Men And Women

Jokes » men and women » jokes 41

Men And Women


male disorientation
 
 
Q: Why does it take 1 million sperm to fertilize 1 egg?

A: They don't stop to ask for directions.

sexual confessional
 
 
A young woman goes to church to confess her sins to the priest.

'Forgive me Father, for I have sinned.'

'Tell all of your sins, my daughter.'

'Oh, Father, last night my boyfriend made hot, passionate love to me seven times,' she says.

The priest thinks about this long and hard and says, 'Take seven lemons and squeeze the juice into a tall glass and drink it.'

'Will this cleanse my soul of my sins?'

'No,' the priest says, 'but it'll wipe that smile off your face!'

technically and reality?
 
 
One day, a little boy asks his father what the difference is between 'technically' and 'reality.'

"Son, I won't tell you the dictionary definition in fear that it will confuse you.
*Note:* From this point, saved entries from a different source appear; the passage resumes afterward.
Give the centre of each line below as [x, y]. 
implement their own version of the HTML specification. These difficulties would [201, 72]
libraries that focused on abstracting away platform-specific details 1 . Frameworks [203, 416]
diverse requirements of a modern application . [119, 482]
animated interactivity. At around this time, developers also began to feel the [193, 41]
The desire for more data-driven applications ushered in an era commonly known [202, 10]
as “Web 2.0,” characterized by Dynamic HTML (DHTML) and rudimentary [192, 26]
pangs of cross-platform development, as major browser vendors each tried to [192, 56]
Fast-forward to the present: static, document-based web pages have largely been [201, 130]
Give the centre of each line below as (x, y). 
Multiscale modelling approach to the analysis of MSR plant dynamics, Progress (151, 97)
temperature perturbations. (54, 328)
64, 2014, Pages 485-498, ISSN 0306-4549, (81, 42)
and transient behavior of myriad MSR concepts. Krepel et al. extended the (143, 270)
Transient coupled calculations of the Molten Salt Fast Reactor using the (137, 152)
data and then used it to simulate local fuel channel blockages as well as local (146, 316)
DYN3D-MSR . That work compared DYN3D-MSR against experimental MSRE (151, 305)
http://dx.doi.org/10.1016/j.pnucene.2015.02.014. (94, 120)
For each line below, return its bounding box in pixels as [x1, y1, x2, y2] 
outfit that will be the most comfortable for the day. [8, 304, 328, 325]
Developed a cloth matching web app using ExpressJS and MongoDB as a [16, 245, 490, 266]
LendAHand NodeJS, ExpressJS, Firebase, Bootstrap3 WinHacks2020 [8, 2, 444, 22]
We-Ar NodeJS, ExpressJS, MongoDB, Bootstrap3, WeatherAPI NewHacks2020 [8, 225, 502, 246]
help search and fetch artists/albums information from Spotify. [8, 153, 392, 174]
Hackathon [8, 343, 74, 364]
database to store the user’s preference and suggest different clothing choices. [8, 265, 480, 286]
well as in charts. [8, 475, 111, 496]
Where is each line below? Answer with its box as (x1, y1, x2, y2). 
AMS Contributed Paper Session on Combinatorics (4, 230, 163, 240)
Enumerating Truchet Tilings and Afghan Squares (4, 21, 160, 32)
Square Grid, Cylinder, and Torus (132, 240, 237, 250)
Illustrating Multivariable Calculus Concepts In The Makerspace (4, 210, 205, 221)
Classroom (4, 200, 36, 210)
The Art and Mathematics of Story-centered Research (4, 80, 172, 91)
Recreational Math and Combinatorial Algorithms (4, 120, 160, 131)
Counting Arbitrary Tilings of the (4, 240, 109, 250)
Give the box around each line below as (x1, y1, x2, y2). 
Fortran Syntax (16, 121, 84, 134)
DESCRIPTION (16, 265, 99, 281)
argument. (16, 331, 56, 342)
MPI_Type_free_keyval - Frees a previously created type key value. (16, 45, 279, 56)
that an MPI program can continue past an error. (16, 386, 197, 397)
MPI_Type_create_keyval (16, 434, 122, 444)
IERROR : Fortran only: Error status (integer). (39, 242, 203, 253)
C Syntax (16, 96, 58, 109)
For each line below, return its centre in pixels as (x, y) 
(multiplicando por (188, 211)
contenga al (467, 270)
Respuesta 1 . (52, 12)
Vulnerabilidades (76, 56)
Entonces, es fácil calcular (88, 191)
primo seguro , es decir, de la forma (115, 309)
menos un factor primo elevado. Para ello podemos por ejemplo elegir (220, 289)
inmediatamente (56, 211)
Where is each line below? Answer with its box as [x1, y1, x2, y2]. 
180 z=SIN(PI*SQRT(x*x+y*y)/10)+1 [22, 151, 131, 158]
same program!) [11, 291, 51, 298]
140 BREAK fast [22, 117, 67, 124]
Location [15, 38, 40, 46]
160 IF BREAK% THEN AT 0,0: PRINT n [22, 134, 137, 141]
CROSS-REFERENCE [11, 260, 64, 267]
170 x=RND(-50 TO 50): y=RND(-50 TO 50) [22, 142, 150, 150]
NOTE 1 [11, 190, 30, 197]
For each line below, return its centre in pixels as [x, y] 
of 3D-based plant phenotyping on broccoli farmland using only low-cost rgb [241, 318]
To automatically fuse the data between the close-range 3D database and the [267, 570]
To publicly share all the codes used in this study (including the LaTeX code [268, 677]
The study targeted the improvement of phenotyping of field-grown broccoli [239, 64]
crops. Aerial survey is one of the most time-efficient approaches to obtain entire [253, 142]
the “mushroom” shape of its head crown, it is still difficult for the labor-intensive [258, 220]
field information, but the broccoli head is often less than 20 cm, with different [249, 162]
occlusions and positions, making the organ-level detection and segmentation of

But to help you out, I'll give you something to do. Go ask your mother if she will sleep with a bum for $500,000 and ask your sister is she'll sleep with the garbageman for the same amount." So, the little boy goes up to his mom.

"Mommy, would you ever sleep with a bum for $500,000?"

"You bet your ass I would!" exclaims the mother. So the little boy goes up to his sister's bedroom.

"Hey sis, would you sleep with the garbageman for $500,000?"

"I sure would!" exclaims his sister.

"Dad, Dad! Mom and sis both said they would. What does that mean?"

"Well, son," the father says. "Technically, we're millionares but in reality we live with a couple of dirty whores!"

wedding night pranks
 
 
The wedding date was set and the groom's three pals - a carpenter, an electrician and a dentist were deciding what pranks to play on the couple on their wedding night.

The carpenter figured sawing the slats of their bed would give them a chuckle or two.

The electrician decided to wire the bed - with alternating current, of course.

The dentist wouldn't commit himself, but wore a sly grin and promised it would be memorable.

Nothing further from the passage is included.